===== Data provided =====

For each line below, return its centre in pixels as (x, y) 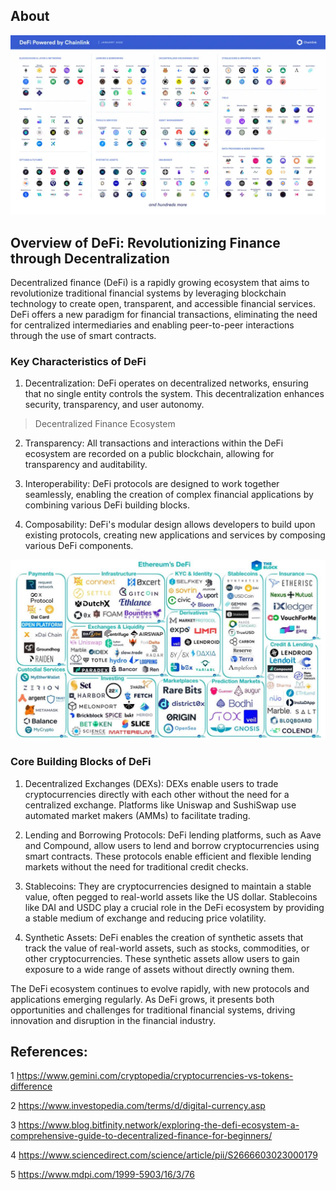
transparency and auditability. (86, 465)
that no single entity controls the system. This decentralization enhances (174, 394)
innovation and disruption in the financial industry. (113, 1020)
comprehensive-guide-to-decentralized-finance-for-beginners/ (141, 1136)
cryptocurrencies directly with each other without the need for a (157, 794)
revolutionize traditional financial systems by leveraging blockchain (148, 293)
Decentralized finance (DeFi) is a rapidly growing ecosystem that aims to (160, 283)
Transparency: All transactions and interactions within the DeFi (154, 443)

=====
===== Data provided =====

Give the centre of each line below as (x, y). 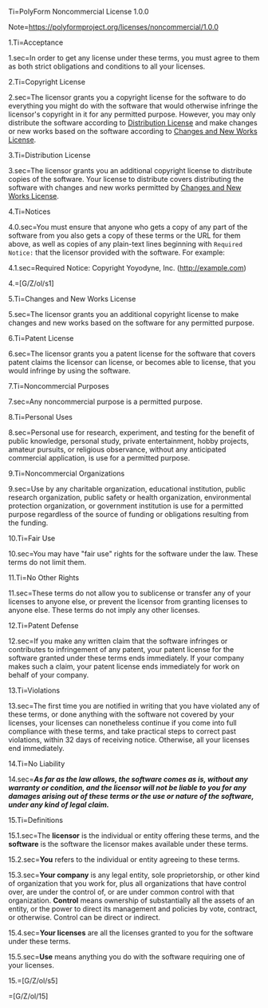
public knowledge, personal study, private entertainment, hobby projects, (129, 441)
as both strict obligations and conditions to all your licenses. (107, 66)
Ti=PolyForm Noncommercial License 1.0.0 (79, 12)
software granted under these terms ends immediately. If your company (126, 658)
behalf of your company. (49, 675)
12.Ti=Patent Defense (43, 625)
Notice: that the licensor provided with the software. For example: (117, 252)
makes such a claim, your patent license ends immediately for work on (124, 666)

=====

● Try it
Reproducing the whole listing above is not the task. Copy exactly only the lines from the one with "behalf of your company. (49, 675)" to the one with "makes such a", both kept.

● Answer area
behalf of your company. (49, 675)
12.Ti=Patent Defense (43, 625)
Notice: that the licensor provided with the software. For example: (117, 252)
makes such a claim, your patent license ends immediately for work on (124, 666)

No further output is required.